Working data>
________
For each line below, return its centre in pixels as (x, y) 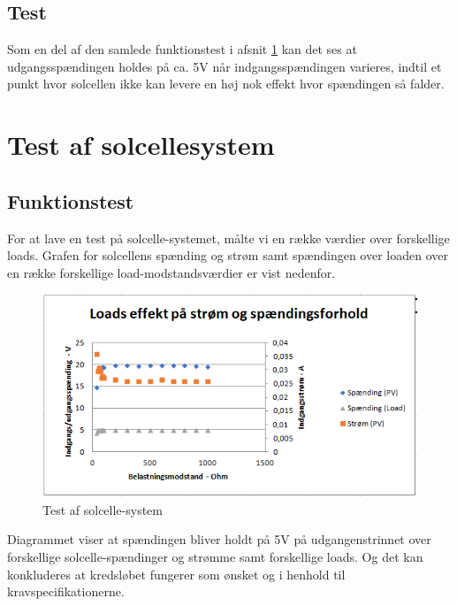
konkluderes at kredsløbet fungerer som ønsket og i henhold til (176, 574)
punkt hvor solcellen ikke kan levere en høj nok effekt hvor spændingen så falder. (226, 84)
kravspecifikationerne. (66, 591)
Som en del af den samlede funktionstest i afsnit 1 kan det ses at (182, 49)
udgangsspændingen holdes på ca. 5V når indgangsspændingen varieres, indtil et (225, 66)
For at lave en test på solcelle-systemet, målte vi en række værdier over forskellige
________
Work item>
Each line from the one that contains "Som en del af" to the end of the data should be set down exactly, both ends included.

Task answer>
Som en del af den samlede funktionstest i afsnit 1 kan det ses at (182, 49)
udgangsspændingen holdes på ca. 5V når indgangsspændingen varieres, indtil et (225, 66)
For at lave en test på solcelle-systemet, målte vi en række værdier over forskellige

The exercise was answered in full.